**TASK STATEMENT:** The entries that follow contain images, which should be left out; output everything else exactly.

**DATA:**

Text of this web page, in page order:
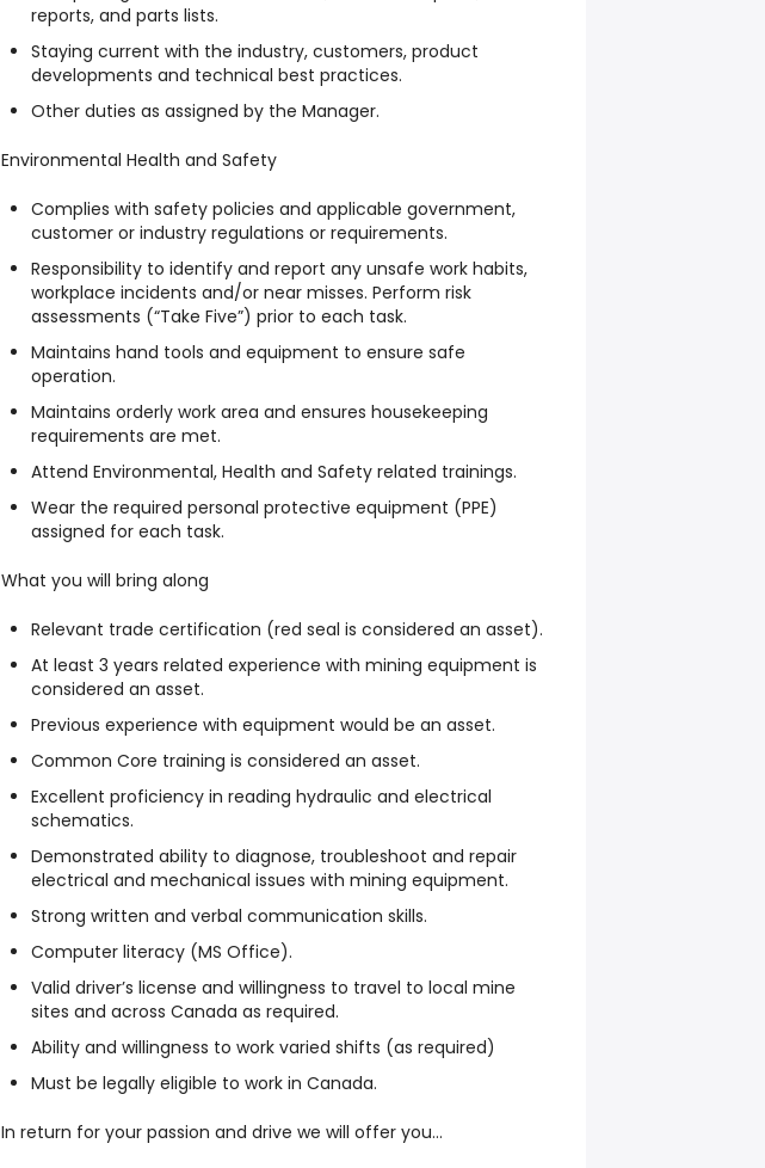
reports, and parts lists.
Staying current with the industry, customers, product
developments and technical best practices.
Other duties as assigned by the Manager.
Environmental Health and Safety
Complies with safety policies and applicable government,
customer or industry regulations or requirements.
Responsibility to identify and report any unsafe work habits,
workplace incidents and/or near misses. Perform risk
assessments (“Take Five”) prior to each task.
Maintains hand tools and equipment to ensure safe
operation.
Maintains orderly work area and ensures housekeeping
requirements are met.
Attend Environmental, Health and Safety related trainings.
Wear the required personal protective equipment (PPE)
assigned for each task.
What you will bring along
Relevant trade certification (red seal is considered an asset).
At least 3 years related experience with mining equipment is
considered an asset.
Previous experience with equipment would be an asset.
Common Core training is considered an asset.
Excellent proficiency in reading hydraulic and electrical
schematics.
Demonstrated ability to diagnose, troubleshoot and repair
electrical and mechanical issues with mining equipment.
Strong written and verbal communication skills.
Computer literacy (MS Office).
Valid driver’s license and willingness to travel to local mine
sites and across Canada as required.
Ability and willingness to work varied shifts (as required)
Must be legally eligible to work in Canada.
In return for your passion and drive we will offer you…

**RESULT:**
Text of this web page, in page order:
reports, and parts lists.
Staying current with the industry, customers, product
developments and technical best practices.
Other duties as assigned by the Manager.
Environmental Health and Safety
Complies with safety policies and applicable government,
customer or industry regulations or requirements.
Responsibility to identify and report any unsafe work habits,
workplace incidents and/or near misses. Perform risk
assessments (“Take Five”) prior to each task.
Maintains hand tools and equipment to ensure safe
operation.
Maintains orderly work area and ensures housekeeping
requirements are met.
Attend Environmental, Health and Safety related trainings.
Wear the required personal protective equipment (PPE)
assigned for each task.
What you will bring along
Relevant trade certification (red seal is considered an asset).
At least 3 years related experience with mining equipment is
considered an asset.
Previous experience with equipment would be an asset.
Common Core training is considered an asset.
Excellent proficiency in reading hydraulic and electrical
schematics.
Demonstrated ability to diagnose, troubleshoot and repair
electrical and mechanical issues with mining equipment.
Strong written and verbal communication skills.
Computer literacy (MS Office).
Valid driver’s license and willingness to travel to local mine
sites and across Canada as required.
Ability and willingness to work varied shifts (as required)
Must be legally eligible to work in Canada.
In return for your passion and drive we will offer you…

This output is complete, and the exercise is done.